• Nearest-neighbor imputation;
  • Plant community composition;
  • Random forest;
  • Species distribution modelling;
  • Vegetation mapping;
  • Western Oregon



Landscape management and conservation planning require maps of vegetation composition and structure over large regions. Species distribution models (SDMs) are often used for individual species, but projects mapping multiple species are rarer. We compare maps of plant community composition assembled by stacking results from many SDMs with multivariate maps constructed using nearest-neighbor imputation.


Western Cascades ecoregion, Oregon and California, USA.
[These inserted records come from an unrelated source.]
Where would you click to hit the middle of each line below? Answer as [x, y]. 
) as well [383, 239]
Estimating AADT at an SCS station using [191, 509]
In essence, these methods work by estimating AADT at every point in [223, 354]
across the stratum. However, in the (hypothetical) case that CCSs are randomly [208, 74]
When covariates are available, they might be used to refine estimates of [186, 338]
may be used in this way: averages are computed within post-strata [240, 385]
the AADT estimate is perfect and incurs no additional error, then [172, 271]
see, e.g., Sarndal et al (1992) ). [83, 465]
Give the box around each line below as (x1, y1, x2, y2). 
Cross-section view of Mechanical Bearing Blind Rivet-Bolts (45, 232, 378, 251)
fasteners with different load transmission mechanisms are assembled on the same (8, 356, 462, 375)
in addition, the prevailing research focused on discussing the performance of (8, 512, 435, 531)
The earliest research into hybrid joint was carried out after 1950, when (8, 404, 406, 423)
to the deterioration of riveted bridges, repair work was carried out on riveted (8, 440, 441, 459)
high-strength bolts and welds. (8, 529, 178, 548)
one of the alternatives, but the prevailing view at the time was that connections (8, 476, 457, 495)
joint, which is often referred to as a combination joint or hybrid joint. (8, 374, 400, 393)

We mapped distributions and abundances of 28 tree species over 4,007,110 ha at 30-m resolution using three approaches: SDMs using machine learning (random forest) to yield: (1) binary (RF_Bin); (2) basal area (abundance; RF_Abund) predictions; and (3) multi-species basal area predictions using a nearest-neighbor imputation variant based on random forest (RF_NN). We evaluated accuracy of binary predictions for all models, compared area mapped with plot-based areal estimates, assessed species abundance at two spatial scales and evaluated communities for species richness, problematic compositional errors and overall community composition.
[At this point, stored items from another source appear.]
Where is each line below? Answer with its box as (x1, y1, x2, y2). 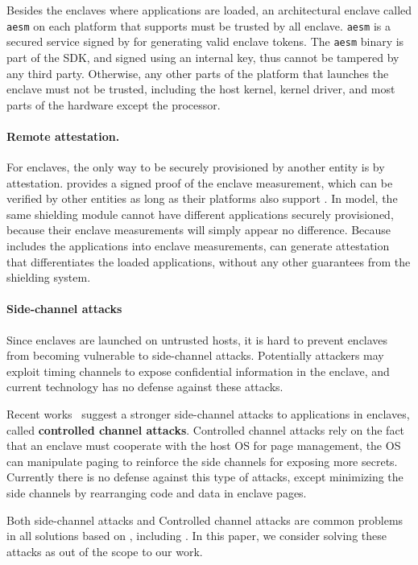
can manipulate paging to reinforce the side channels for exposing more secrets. (6, 452, 398, 469)
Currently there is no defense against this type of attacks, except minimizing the (6, 468, 404, 485)
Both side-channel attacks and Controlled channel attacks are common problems (6, 511, 404, 528)
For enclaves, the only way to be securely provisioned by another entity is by (6, 159, 385, 175)
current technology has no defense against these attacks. (6, 378, 283, 395)
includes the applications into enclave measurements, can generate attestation (6, 237, 390, 254)
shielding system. (6, 269, 91, 286)
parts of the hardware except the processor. (6, 96, 221, 113)
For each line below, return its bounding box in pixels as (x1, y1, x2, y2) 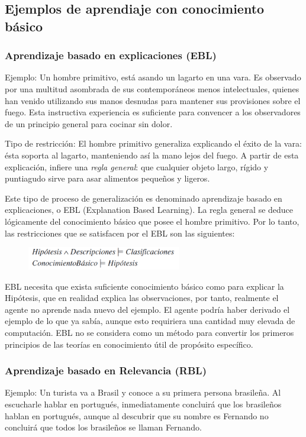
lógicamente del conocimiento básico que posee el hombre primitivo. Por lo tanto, (5, 215, 299, 227)
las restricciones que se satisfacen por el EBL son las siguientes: (5, 226, 235, 239)
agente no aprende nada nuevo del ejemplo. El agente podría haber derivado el (5, 303, 290, 315)
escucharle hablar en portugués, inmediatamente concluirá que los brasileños (5, 398, 282, 410)
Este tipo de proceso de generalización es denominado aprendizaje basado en (5, 192, 282, 204)
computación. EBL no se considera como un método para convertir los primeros (5, 326, 294, 339)
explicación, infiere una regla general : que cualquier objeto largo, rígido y (5, 160, 269, 173)
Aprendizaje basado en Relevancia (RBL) (5, 363, 207, 378)
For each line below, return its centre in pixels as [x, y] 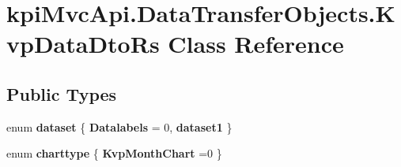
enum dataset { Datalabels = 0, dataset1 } [119, 126]
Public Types [62, 93]
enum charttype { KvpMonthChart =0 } [114, 153]
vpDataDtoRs [83, 44]
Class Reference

RF_Bin yielded the strongest binary predictions (median True Skill Statistics; RF_Bin: 0.57, RF_NN: 0.38, RF_Abund: 0.27). Plot-scale predictions of abundance were poor for RF_Abund and RF_NN (median Agreement Coefficient (AC): −1.77 and −2.28), but strong when summarized over 50-km radius tessellated hexagons (median AC for both: 0.79). RF_Abund's strength with abundance and weakness with binary predictions stems from predicting small values instead of zeros. The number of zero value predictions from RF_NN was closest to counts of zeros in the plot data. Correspondingly, RF_NN's map-based species area estimates closely matched plot-based area estimates. RF_NN also performed best for community-level accuracy metrics.
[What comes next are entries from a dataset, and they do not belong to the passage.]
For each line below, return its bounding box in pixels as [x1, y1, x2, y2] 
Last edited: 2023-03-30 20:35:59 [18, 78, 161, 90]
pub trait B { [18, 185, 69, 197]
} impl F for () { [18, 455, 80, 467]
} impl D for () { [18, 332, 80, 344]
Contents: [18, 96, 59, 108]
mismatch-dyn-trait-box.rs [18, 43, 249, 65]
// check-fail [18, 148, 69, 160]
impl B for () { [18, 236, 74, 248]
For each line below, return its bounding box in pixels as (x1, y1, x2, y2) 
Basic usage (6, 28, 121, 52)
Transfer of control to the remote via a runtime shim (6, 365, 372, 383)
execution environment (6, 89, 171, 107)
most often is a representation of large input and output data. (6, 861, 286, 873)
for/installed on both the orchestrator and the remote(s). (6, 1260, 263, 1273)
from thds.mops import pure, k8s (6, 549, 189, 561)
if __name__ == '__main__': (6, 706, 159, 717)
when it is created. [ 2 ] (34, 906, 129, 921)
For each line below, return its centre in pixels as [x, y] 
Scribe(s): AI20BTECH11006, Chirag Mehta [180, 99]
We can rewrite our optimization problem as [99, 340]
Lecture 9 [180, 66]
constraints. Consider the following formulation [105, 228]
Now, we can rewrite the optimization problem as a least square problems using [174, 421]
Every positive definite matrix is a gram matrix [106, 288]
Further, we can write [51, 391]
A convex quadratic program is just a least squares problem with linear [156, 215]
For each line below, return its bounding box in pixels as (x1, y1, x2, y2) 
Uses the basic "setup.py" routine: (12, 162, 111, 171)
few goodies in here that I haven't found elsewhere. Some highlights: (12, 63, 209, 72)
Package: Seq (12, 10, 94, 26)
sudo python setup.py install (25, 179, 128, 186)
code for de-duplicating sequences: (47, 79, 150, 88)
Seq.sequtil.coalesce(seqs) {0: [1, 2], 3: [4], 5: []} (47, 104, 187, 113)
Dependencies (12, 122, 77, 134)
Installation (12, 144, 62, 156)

RF_NN was the best technique for building a broad-scale map of diversity and composition because the modelling framework maintained inter-species relationships from the input plot data. Re-assembling communities from single variable maps often yielded unrealistic communities. Although RF_NN rarely excelled at single species predictions of presence or abundance, it was often adequate to many (but not all) applications in both dimensions. We discuss our results in the context of map utility for applications in the fields of ecology, conservation and natural resource management planning. We highlight how RF_NN is well-suited for mapping current but not future vegetation.